ABOUT THIS EXERCISE:
Copy out every line of the records where the string "sistema" occurs.

THE RECORDS:

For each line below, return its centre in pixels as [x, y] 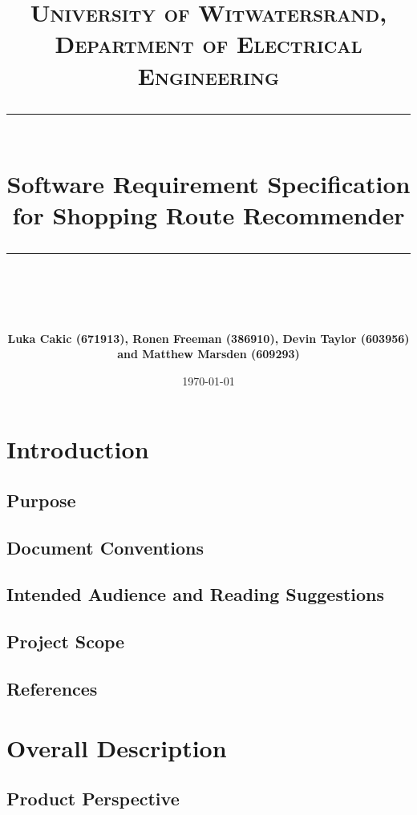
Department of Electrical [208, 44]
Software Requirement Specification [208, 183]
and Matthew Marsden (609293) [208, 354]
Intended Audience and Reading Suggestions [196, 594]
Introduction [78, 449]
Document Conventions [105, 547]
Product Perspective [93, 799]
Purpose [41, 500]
==
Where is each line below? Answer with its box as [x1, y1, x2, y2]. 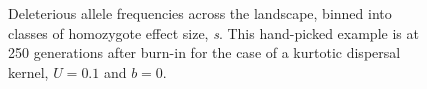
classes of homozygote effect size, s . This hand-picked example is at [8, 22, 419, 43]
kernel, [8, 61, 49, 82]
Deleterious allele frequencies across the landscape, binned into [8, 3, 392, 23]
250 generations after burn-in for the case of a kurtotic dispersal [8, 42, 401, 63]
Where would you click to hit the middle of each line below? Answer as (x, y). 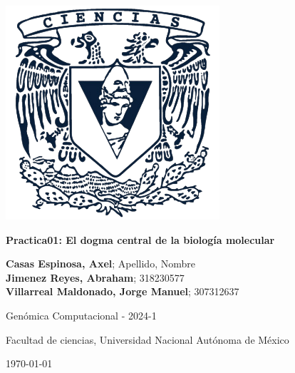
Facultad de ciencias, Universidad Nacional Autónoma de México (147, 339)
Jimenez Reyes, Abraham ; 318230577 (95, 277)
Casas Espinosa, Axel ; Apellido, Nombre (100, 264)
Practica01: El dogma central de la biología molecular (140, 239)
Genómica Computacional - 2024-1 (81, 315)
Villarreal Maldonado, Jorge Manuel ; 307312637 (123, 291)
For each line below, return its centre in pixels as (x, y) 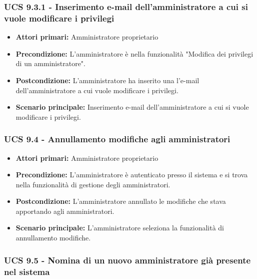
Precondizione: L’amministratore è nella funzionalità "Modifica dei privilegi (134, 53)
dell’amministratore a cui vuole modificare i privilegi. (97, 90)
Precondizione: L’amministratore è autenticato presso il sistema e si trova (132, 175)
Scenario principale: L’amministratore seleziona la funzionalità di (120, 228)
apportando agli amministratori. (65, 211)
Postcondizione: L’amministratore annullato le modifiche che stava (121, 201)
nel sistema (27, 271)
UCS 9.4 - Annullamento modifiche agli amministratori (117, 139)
==
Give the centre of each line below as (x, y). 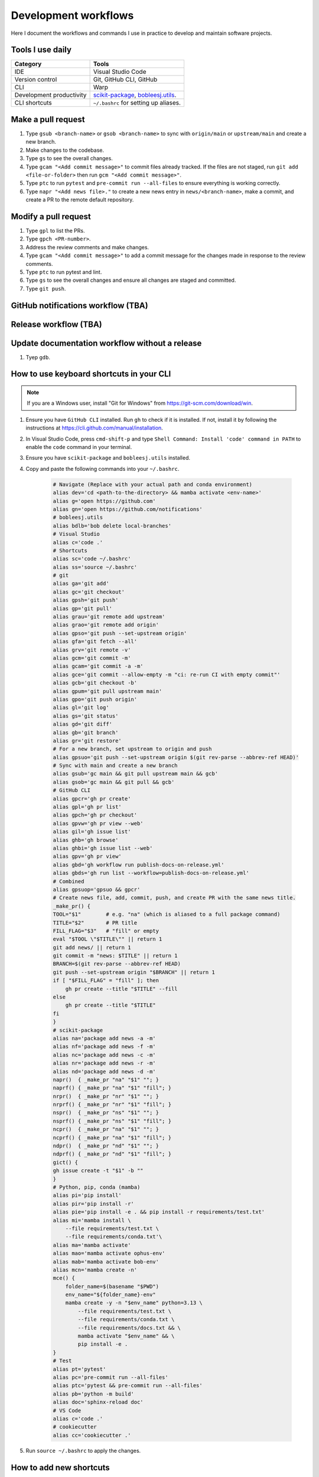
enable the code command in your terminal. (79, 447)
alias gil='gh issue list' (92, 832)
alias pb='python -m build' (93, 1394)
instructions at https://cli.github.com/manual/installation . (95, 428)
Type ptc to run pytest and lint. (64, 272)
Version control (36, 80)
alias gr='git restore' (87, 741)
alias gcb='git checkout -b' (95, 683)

ANSWER BELOW:
Precondizione: L’amministratore è autenticato presso il sistema e si trova (132, 175)
nel sistema (27, 271)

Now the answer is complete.